Als ich sie nun untersuchte, entdeckte ich Sprünge in ihrem Gesicht und dass an einer Ecke die Naht aufgegangen war. Sobald wir zu Hause seien, versprach ich ihr, würde Papa ihr ein neues Gesicht machen.
Kapitel 2
U nsere Reise endete am nächsten Morgen kurz nach Tagesanbruch. Die Stimme aus dem Lautsprecher verkündete, dass wir in Hefei eingetroffen waren.
»Jetzt bist du schon fast zu Hause, Maomao«, sagte Papa. Er nahm die Tasche von der Gepäckablage, drückte mich an sich und fragte: »Bist du bereit?«
»Ja«, antwortete ich, obwohl ich keine Ahnung hatte, wofür ich bereit sein sollte, außer dass ich meine Großmama, meine Mama und meine Schwestern treffen würde.
Papa sagte mir, ich solle die Arme fest um seinen Hals legen.
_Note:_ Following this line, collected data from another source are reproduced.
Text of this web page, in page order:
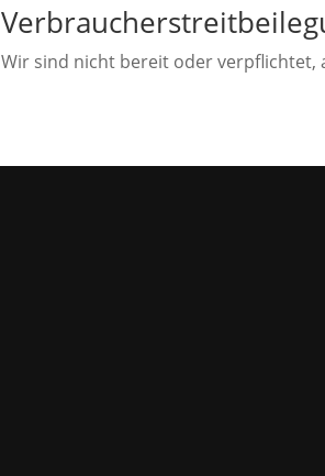
Wir sind nicht bereit oder verpflichtet,
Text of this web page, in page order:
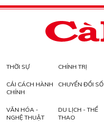
THỜI SỰ CHÍNH TRỊ
CẢI CÁCH HÀNH
CHÍNH
CHUYỂN ĐỔI SỐ
VĂN HÓA -
NGHỆ THUẬT
DU LỊCH - THỂ
THAO
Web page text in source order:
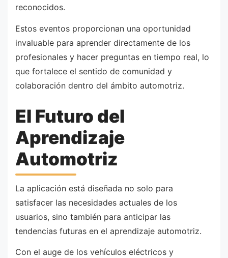
reconocidos.
Estos eventos proporcionan una oportunidad
invaluable para aprender directamente de los
profesionales y hacer preguntas en tiempo real, lo
que fortalece el sentido de comunidad y
colaboración dentro del ámbito automotriz.
El Futuro del
Aprendizaje
Automotriz
La aplicación está diseñada no solo para
satisfacer las necesidades actuales de los
usuarios, sino también para anticipar las
tendencias futuras en el aprendizaje automotriz.
Con el auge de los vehículos eléctricos y
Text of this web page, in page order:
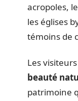
acropoles,
les églises
témoins de
Les
beauté
patrimoine

Dann bahnte er sich einen Weg aus dem Waggon und durch den Bahnhof hinaus auf die Straße.
Im frischen Winterwind spürte ich einen eisigen Zug an den Füßen. Plötzlich erinnerte ich mich, dass ich nachts die Schuhe ausgezogen hatte und zu Boden hatte fallen lassen. Und dort hatte ich sie vergessen.
Ich zupfte Papa am Kragen. »Meine Schuhe sind im Zug.«
»Was?«, fragte er ungläubig und schaute auf meine nackten Füße. Dann warf er einen Blick auf den überfüllten Bahnhof und seufzte: »Wir werden dir wohl neue besorgen müssen.« Und er öffnete einen Knopf an seiner Jacke, damit ich die Füße hineinstecken konnte und sie warm blieben.
Wir nahmen einen Bus und standen eine halbe Stunde im Gang, ehe wir in der Nähe einiger Häuser ausstiegen. Auf eins steuerten wir zu.
Papa las die Nummer über dem Eingang und sagte: »Deine Mama und dein Papa leben hier zusammen mit deinem Bruder. Und du wirst auch hier wohnen.«
Seine Worte verstörten mich. »Nein«, sagte ich. »Das ist nicht wahr. Ich weiß, wo Mama und Papa wohnen.«
»Lass uns zu ihnen reingehen«, erwiderte er.
»Ich will nach Hause«, sagte ich mit zitternder Stimme. »Bring mich zu Großmama.«
»Hör zu, Maomao«, erklärte er, »nenn mich nicht mehr Papa. Ich bin nicht dein Papa. Ich bin dein Onkel.«
Verwirrt sah ich ihm in die Augen. Ich wartete darauf, dass er sagte, es sei nur ein Spiel.
»Du musst ab jetzt Onkel zu mir sagen.«
Tränen flossen mir übers Gesicht, und ich schlang die Arme ganz fest um seinen Hals. »Nein!«, schluchzte ich. »Gib mich nicht weg, Papa. Ich werde ein braves Mädchen sein. Ich werde nie mehr sagen, dass ich Hunger habe. Nein … nein … nein.«
Weinend klammerte ich mich an ihn. Er klopfte mir auf den Rücken. »Ist schon gut, Maomao. Ist schon gut.«
Papa trug mich die Treppe in den ersten Stock hinauf und klopfte an eine Tür. Gleich darauf wurde sie aufgerissen, und vor uns stand ein Junge. Papa nannte seinen Namen. Einen Augenblick später hörte man aufgeregte Schritte, und ein Mann und eine Frau erschienen an der Tür. Die Frau schnappte nach Luft. »Was für eine Überraschung!« Ich vergrub mein Gesicht im Mantel von Papa.
Sie streichelte meinen Arm. »Maomao, komm zu Mama.«
Sie klang nett. Der Mann neben ihr betrachtete mich durch dicke, schwarz geränderte Brillengläser. »Kleine Maomao, erinnerst du dich an mich?«, fragte er.
Ich schüttelte den Kopf.
»Ich bin dein Papa«, sagte er.
Verwirrt und ängstlich betrachtete ich die zwei Erwachsenen und den Jungen.